Sin embargo, no podía evitar buscar mil excusas para verla de nuevo, pidiendo cualquier cosa con la esperanza de que fuese Ana quien viniese a traérsela. A veces, tenía suerte. Después de cinco meses, se atrevió a dar un paso respecto a ella, que posiblemente lo lamentaría, muy pronto.
—Deseo hablar contigo —pidió con un nudo en la boca delestómago. Entraron en la habitación. Él estaba nervioso, le costaba creer quelo que sentía por ella pudiera estar ocurriéndole. —Ana, no puedo luchar contra mis sentimientos. No vivo si no te veo. Estoy nervioso cuando estoy cerca de ti. Mi corazón se acelera cuando estás a mi lado. Me gustas, Ana, me gustas mucho.
Ana sintió vergüenza, pero respondió con su voz suave.

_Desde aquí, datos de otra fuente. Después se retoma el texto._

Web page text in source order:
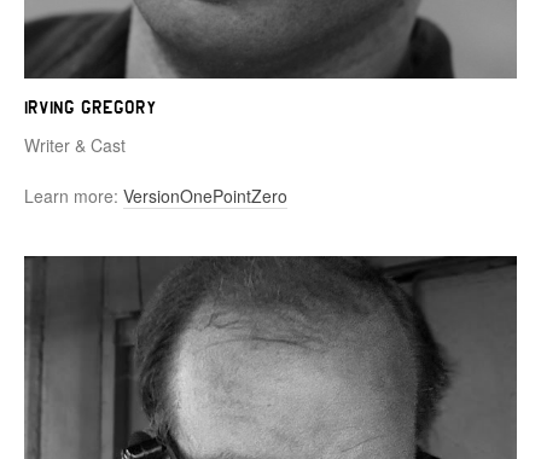
Irving Gregory
Writer & Cast
Learn more: VersionOnePointZero
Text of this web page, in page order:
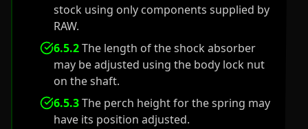
stock using only components supplied by
RAW.
6.5.2The length of the shock absorber
may be adjusted using the body lock nut
on the shaft.
6.5.3The perch height for the spring may
have its position adjusted.
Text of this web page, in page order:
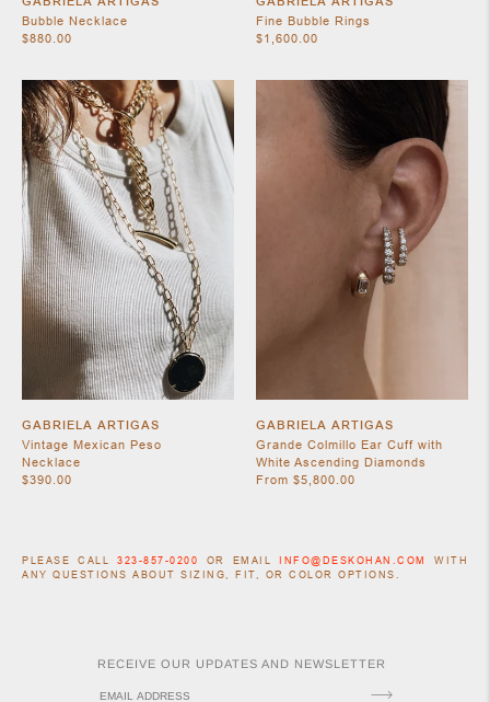
Bubble Necklace
$880.00
Fine Bubble Rings
$1,600.00
GABRIELA ARTIGAS
Vintage Mexican Peso
Necklace
$390.00
GABRIELA ARTIGAS
Grande Colmillo Ear Cuff with
White Ascending Diamonds
From $5,800.00
PLEASE CALL323-857-0200 OR EMAILINFO@DESKOHAN.COM
WITH
ANY QUESTIONS ABOUT SIZING, FIT, OR COLOR OPTIONS.
RECEIVE OUR UPDATES AND NEWSLETTER
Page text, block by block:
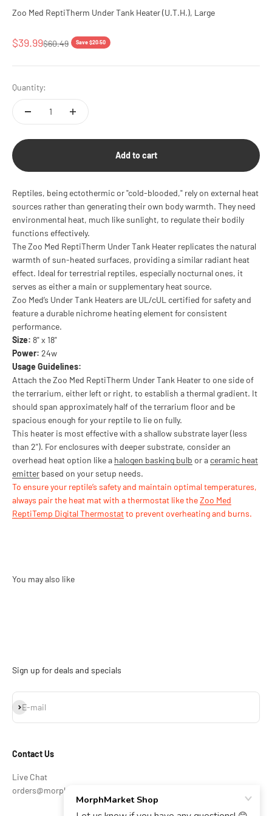
Zoo Med ReptiTherm Under Tank Heater (U.T.H.), Large
Sale price
$39.99Regular price
$60.49 Save $20.50
Quantity:
Add to cart
Reptiles, being ectothermic or "cold-blooded," rely on external heat
sources rather than generating their own body warmth. They need
environmental heat, much like sunlight, to regulate their bodily
functions effectively.
The Zoo Med ReptiTherm Under Tank Heater replicates the natural
warmth of sun-heated surfaces, providing a similar radiant heat
effect. Ideal for terrestrial reptiles, especially nocturnal ones, it
serves as either a main or supplementary heat source.
Zoo Med’s Under Tank Heaters are UL/cUL certified for safety and
feature a durable nichrome heating element for consistent
performance.
Size: 8" x 18"
Power: 24w
Usage Guidelines:
Attach the Zoo Med ReptiTherm Under Tank Heater to one side of
the terrarium, either left or right, to establish a thermal gradient. It
should span approximately half of the terrarium floor and be
spacious enough for your reptile to lie on fully.
This heater is most effective with a shallow substrate layer (less
than 2"). For enclosures with deeper substrate, consider an
overhead heat option like a halogen basking bulb or a ceramic heat
emitter based on your setup needs.
To ensure your reptile’s safety and maintain optimal temperatures,
always pair the heat mat with a thermostat like theZoo Med
ReptiTemp Digital Thermostatto prevent overheating and burns.
Sign up for deals and specials
E-mail
Subscribe
Contact Us
Live Chat
orders@morphmarket.com
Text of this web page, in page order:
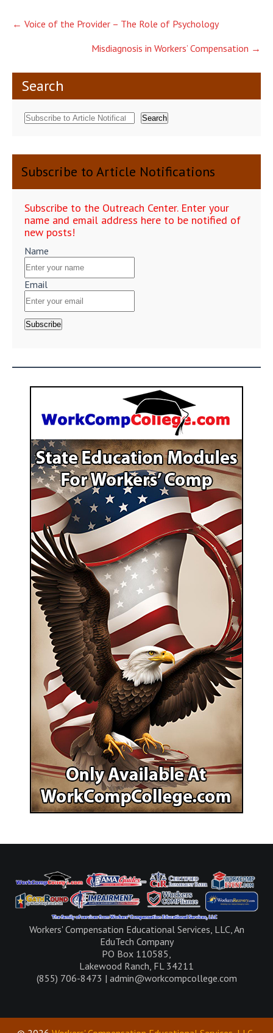
Post
← Voice of the Provider – The Role of Psychology
Misdiagnosis in Workers’ Compensation →
Search
Search
Subscribe to Article Notifications
Subscribe to the Outreach Center. Enter your
name and email address here to be notified of
new posts!
Name
Email
Workers' Compensation Educational Services, LLC, An
EduTech Company
PO Box 110585,
Lakewood Ranch, FL 34211
(855) 706-8473 | admin@workcompcollege.com
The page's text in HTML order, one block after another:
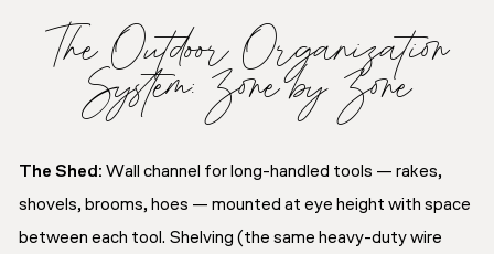
The Outdoor Organization
System: Zone by Zone
The Shed: Wall channel for long-handled tools — rakes,
shovels, brooms, hoes — mounted at eye height with space
between each tool. Shelving (the same heavy-duty wire
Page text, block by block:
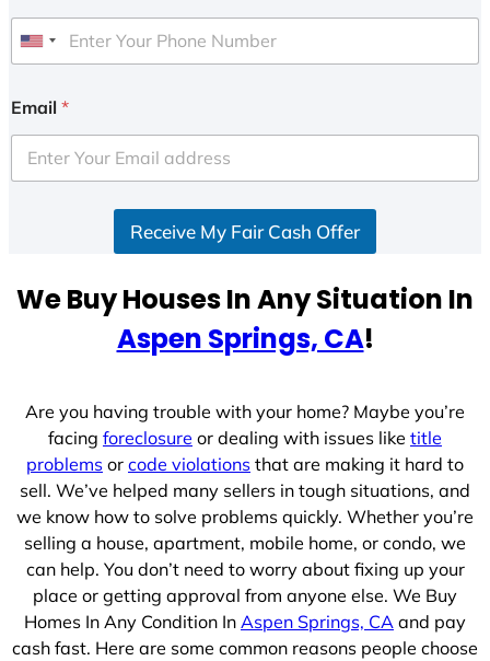
U
i
e
d
e
Email *
Receive My Fair Cash Offer
We Buy Houses In Any Situation In
Aspen Springs, CA!
Are you having trouble with your home? Maybe you’re
facing foreclosure or dealing with issues like title
problems or code violations that are making it hard to
sell. We’ve helped many sellers in tough situations, and
we know how to solve problems quickly. Whether you’re
selling a house, apartment, mobile home, or condo, we
can help. You don’t need to worry about fixing up your
place or getting approval from anyone else. We Buy
Homes In Any Condition In Aspen Springs, CA and pay
cash fast. Here are some common reasons people choose

—A mí también me gusta usted.—susurró con la voz que apena salía de su garganta
—¿Qué edad tienes?
—Tengo dieciséis años.
Diez años más joven que él. Estaba loco por haberse enamorado de ella, pero su amor era más fuerte que la razón. Aquella noche perdió la cabeza. La besó, la acarició y vio su amor correspondido por las tímidas caricias de ella. Ana sintió algo bello y abrasador. La certeza de que él la quería la hizo morir en su abrazo. Siempre recordaría que aquella noche, él la trató con respeto y una inmensa ternura.
Capítulo 3
Una mano en su hombro la sobresaltó, haciendo que volviese con brusquedad a la realidad.
—¿Ha pensado usted en lo que le he dicho? —le preguntó el médico—. Tiene que darme una respuesta, el tiempo se agota.
—Aún no he decidido nada—espetó sin fuerza
—Recuerde que no es ella quien puede dar la respuesta. Piense cuántas vidas salvaría.
Ana se dio cuenta en aquel momento y comprendiendo, de, que fuese cual fuese su decisión, su niña no regresaría a su lado, la había perdido para siempre.
—De acuerdo, pero con una condición.
El doctor se quedó un poco asombrado.
—Dígame cuál es.
Ana no pensaba en lo que decía, ni sabía lo que pretendía, solo que sus palabras surgían desde un sentimiento desconocido, como si alguien ajeno y superior a ella se las estuviese dictando.